Exact copy, no pictures: return all the data below as written.

### Data extract
*-*-*
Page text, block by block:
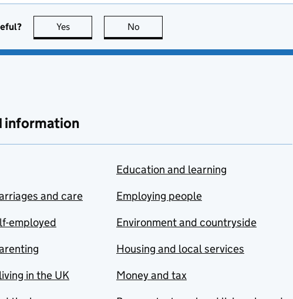
Yes this page is useful
No
information
and care
employed
in the UK
Education and learning
Employing people
Environment and countryside
Housing and local services
Money and tax
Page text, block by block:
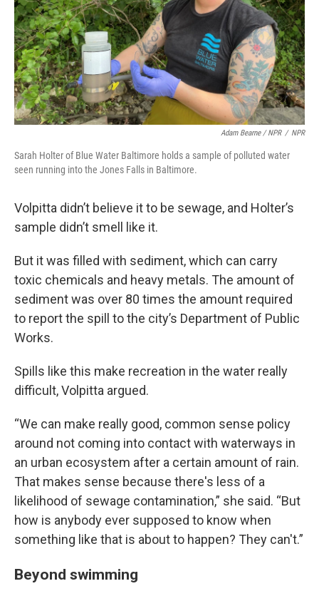
Adam Bearne / NPR / NPR
Sarah Holter of Blue Water Baltimore holds a sample of polluted water
seen running into the Jones Falls in Baltimore.
Volpitta didn’t believe it to be sewage, and Holter’s
sample didn’t smell like it.
But it was filled with sediment, which can carry
toxic chemicals and heavy metals. The amount of
sediment was over 80 times the amount required
to report the spill to the city’s Department of Public
Works.
Spills like this make recreation in the water really
difficult, Volpitta argued.
“We can make really good, common sense policy
around not coming into contact with waterways in
an urban ecosystem after a certain amount of rain.
That makes sense because there's less of a
likelihood of sewage contamination,” she said. “But
how is anybody ever supposed to know when
something like that is about to happen? They can't.”
Beyond swimming
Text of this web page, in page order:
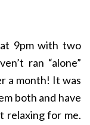
9pm with two
ran “alone”
a month! It was
both and have
relaxing for me.
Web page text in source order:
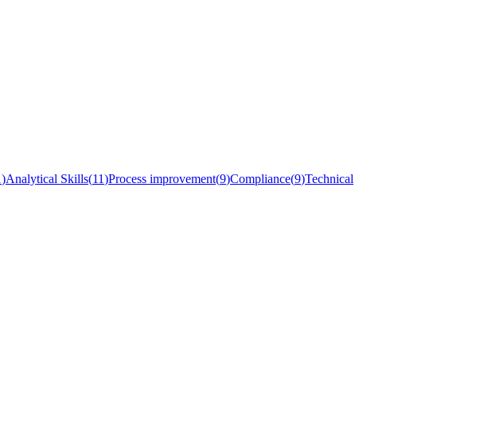
)Analytical Skills(11)Process improvement(9)Compliance(9)Technical
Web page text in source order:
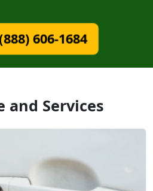
606-1684
and Services
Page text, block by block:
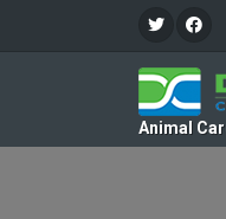
Animal
*-*-*
### Exercise result
Page text, block by block:
Yes this page is useful
No
information
and care
employed
in the UK
Education and learning
Employing people
Environment and countryside
Housing and local services
Money and tax
Page text, block by block:
Adam Bearne / NPR / NPR
Sarah Holter of Blue Water Baltimore holds a sample of polluted water
seen running into the Jones Falls in Baltimore.
Volpitta didn’t believe it to be sewage, and Holter’s
sample didn’t smell like it.
But it was filled with sediment, which can carry
toxic chemicals and heavy metals. The amount of
sediment was over 80 times the amount required
to report the spill to the city’s Department of Public
Works.
Spills like this make recreation in the water really
difficult, Volpitta argued.
“We can make really good, common sense policy
around not coming into contact with waterways in
an urban ecosystem after a certain amount of rain.
That makes sense because there's less of a
likelihood of sewage contamination,” she said. “But
how is anybody ever supposed to know when
something like that is about to happen? They can't.”
Beyond swimming
Text of this web page, in page order:
9pm with two
ran “alone”
a month! It was
both and have
relaxing for me.
Web page text in source order:
)Analytical Skills(11)Process improvement(9)Compliance(9)Technical
Web page text in source order:
606-1684
and Services
Page text, block by block:
Animal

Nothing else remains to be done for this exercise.